54. The method of claim 52, further comprising evaluating the differentiation of the human amniotic epithelial cells by staining the human amniotic epithelial cells with tissue-specific antibodies.

55. A method of treating a lysosomal storage disease comprising administering to a patient suffering therefrom substantially purified human amniotic epithelial cells.

56. The method of claim 55 wherein said lysosomal storage disease is Tay-Sachs disease, Niemann-Pick disease, Fabry's disease, Gaucher's disease, Hunter's disease, Hurier's disease, a gangliosidosis, a mucopolysaccharidosis, or a glycogenosis.

57. A method of correcting inborn errors of metabolism affecting cardiovascular, respiratory, gastrointestinal, reproductive, or nervous systems, comprising implanting differentiated cells derived from purified human amniotic epithelial cells.

58. The method of claim 57 wherein the purified human amniotic epithelial cells have been transfected with specific gene(s).

59. A method of treating cancer in a patient suffering from cancer comprising using substantially purified human amniotic epithelial cells as autologous or heterologous transgene carriers in gene therapy.

60. A method of treating corneal epithelial defects, cartilage damage, or facial dermabrasion in a patient suffering from said corneal epithelial defects, cartilage damage, or facial dermabrasion, comprising replacing damaged tissue with substantially purified human amniotic epithelial cells and/or causing said damaged tissue to be regenerated using substantially purified human amniotic epithelial cells.

61. A method of treating corneal epithelial defects, cartilage damage, or facial dermabrasion in a patient suffering from said corneal epithelial defects, cartilage damage, or facial dermabrasion, comprising using substantially purified human amniotic epithelial cells as a burn or wound dressing.

62. A method of reconstructive treatment of damaged tissue comprising surgically implanting substantially purified human amniotic epithelial cells in the form of cell sheets, disaggregated cells, and cells embedded in carriers for regeneration of tissues for which differentiated cells have been produced.

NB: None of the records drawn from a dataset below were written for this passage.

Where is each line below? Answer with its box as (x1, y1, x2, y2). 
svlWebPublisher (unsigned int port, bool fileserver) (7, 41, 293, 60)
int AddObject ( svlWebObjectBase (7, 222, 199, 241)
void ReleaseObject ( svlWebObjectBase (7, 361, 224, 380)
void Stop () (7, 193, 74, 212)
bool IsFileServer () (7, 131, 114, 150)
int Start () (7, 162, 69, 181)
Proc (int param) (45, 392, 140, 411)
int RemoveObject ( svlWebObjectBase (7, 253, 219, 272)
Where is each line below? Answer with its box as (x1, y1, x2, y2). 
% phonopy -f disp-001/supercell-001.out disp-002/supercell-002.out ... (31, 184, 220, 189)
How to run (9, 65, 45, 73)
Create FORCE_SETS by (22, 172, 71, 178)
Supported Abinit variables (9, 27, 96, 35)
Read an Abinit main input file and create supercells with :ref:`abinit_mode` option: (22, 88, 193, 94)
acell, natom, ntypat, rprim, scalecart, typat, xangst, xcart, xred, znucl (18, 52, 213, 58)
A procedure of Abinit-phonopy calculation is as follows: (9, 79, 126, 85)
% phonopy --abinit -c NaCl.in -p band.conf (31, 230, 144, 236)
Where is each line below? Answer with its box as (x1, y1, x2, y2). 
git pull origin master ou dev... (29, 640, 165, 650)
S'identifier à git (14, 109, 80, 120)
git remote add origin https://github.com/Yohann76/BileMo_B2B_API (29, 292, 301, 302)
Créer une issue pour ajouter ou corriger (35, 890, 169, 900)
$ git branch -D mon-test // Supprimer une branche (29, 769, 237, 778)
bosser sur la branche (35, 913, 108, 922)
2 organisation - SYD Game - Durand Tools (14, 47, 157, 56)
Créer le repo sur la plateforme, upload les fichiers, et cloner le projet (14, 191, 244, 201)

63. A method of reconstructive treatment of tissues in patients comprising administering growth factors, cytokines, and other biological response modulators derived from substantially purified human amniotic epithelial cells.

64. The method of claim 63, wherein the treatment is in vivo.

65. The method of claim 63, wherein the treatment is ex vivo.

66. A substantially purified human amniotic epithelial cell prepared according to the method of claim 2.

67. A substantially purified human amniotic epithelial cell prepared according to the method of claim 31.